Una propuesta impulsada por especialistas internacionales ha abierto un intenso debate en la comunidad médica y entre pacientes con Síndrome de Ovario Poliquístico, luego de que científicos plantearan sustituir el nombre tradicional de la enfermedad por uno nuevo que refleje mejor su impacto en todo el organismo.

La iniciativa, publicada en la revista científica The Lancet, propone abandonar la denominación actual debido a que consideran que el término ha llevado durante años a una comprensión incompleta del padecimiento.

Expertos señalan que el nombre “ovario poliquístico” resulta engañoso, ya que los llamados “quistes” no son realmente quistes, sino folículos inmaduros que no lograron completar el proceso de ovulación. Además, subrayan que la enfermedad no afecta únicamente al sistema reproductivo, sino que está estrechamente relacionada con alteraciones hormonales y metabólicas.

Actualmente, alrededor del 80 por ciento de las pacientes presentan resistencia a la insulina, además de un mayor riesgo de desarrollar enfermedades como diabetes tipo 2, hígado graso, depresión y problemas cardiovasculares.

La nueva propuesta busca renombrar el trastorno como SOMP, siglas que pretenden reflejar su carácter metabólico y endocrino, con la intención de promover una atención médica más integral y multidisciplinaria.

Durante años, muchas pacientes han enfrentado tratamientos fragmentados dependiendo del especialista que consultan. Mientras dermatólogos atienden síntomas como acné severo o exceso de vello corporal, endocrinólogos se enfocan en el peso y ginecólogos en los problemas de fertilidad o irregularidades menstruales.

Quienes respaldan el cambio consideran que una nueva clasificación ayudaría a que médicos e instituciones comprendan mejor la complejidad de la enfermedad y destinen mayores recursos para su investigación.

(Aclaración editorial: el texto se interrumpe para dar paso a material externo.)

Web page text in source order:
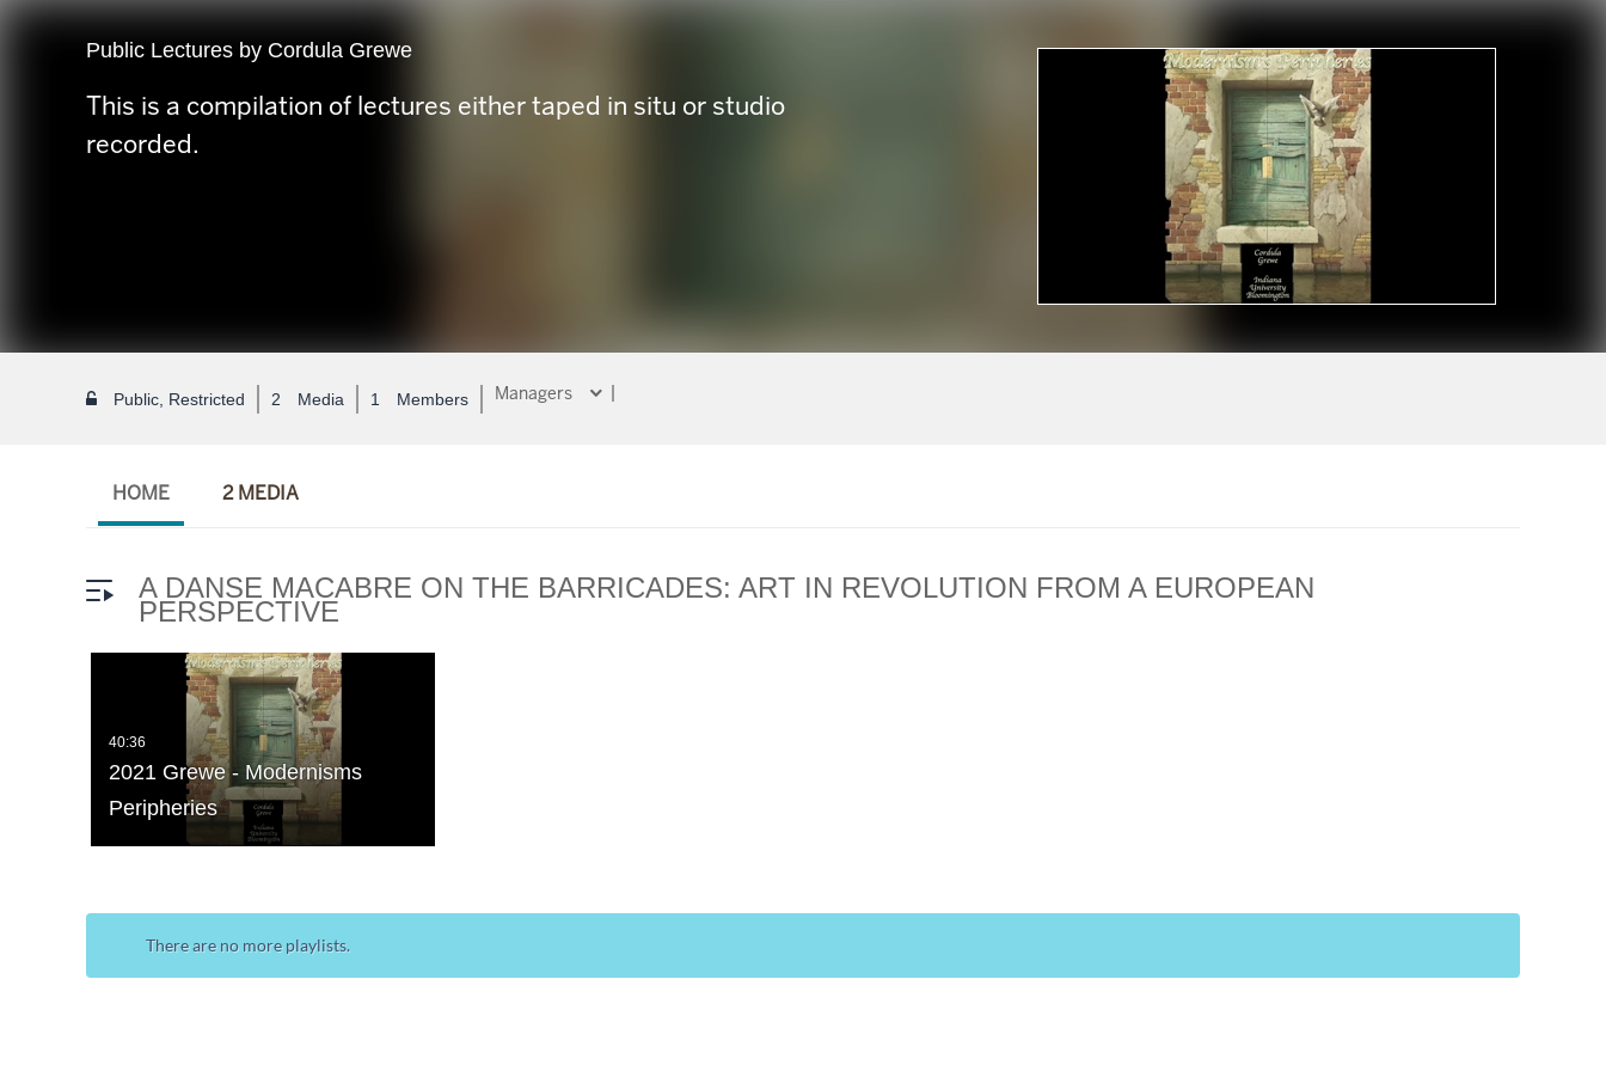
Public Lectures by Cordula Grewe
This is a compilation of lectures either taped in situ or studio
recorded.
Public, Restricted 2 Media 1 Members Managers
HOME 2 MEDIA
A DANSE MACABRE ON THE BARRICADES: ART IN REVOLUTION FROM A EUROPEAN
PERSPECTIVE
40:36
2021 Grewe - Modernisms
Peripheries
There are no more playlists.
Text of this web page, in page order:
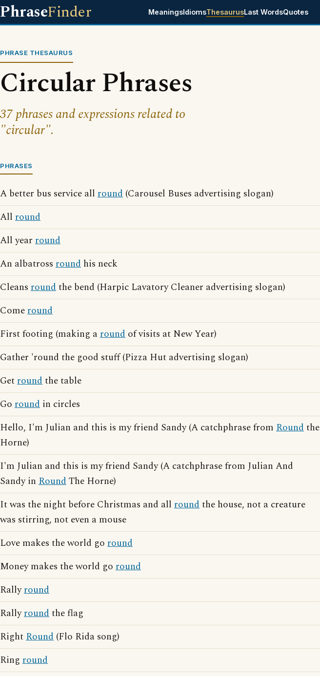
PhraseFinder MeaningsIdiomsThesaurusLast WordsQuotes
PHRASE THESAURUS
Circular Phrases
37 phrases and expressions related to
"circular".
PHRASES
A better bus service all round (Carousel Buses advertising slogan)
All round
All year round
An albatross round his neck
Cleans roundthe bend (Harpic Lavatory Cleaner advertising slogan)
Comeround
First footing (making around of visits at New Year)
Gather 'round the good stuff (Pizza Hut advertising slogan)
Getroundthe table
Go round in circles
Hello, I'm Julian and this is my friend Sandy (A catchphrase from Roundthe
Horne)
I'm Julian and this is my friend Sandy (A catchphrase from Julian And
Sandy in RoundThe Horne)
It was the night before Christmas and all roundthe house, not a creature
was stirring, not even a mouse
Love makes the world go round
Money makes the world go round
Rallyround
Rallyroundthe flag
RightRound (Flo Rida song)
Ring round

Sin embargo, la propuesta también ha generado fuertes críticas. Asociaciones de pacientes y algunos investigadores consideran que el nuevo nombre podría resultar demasiado técnico y difícil de entender para quienes viven con la condición.

Colectivos como PCOS Challenge cuestionaron además la falta de participación de pacientes en la decisión, argumentando que cambiar un término ampliamente conocido por otro más complejo podría generar mayor confusión en lugar de facilitar el diagnóstico y la atención.

Pese a la controversia, especialistas aclararon que el cambio de nombre no modifica los criterios médicos actuales para diagnosticar la enfermedad, los cuales continúan basándose en alteraciones hormonales, irregularidades menstruales y estudios de imagen.

Para muchas pacientes, el verdadero reto seguirá siendo recibir una atención médica que contemple no solo los síntomas reproductivos, sino también los efectos metabólicos y emocionales asociados al trastorno.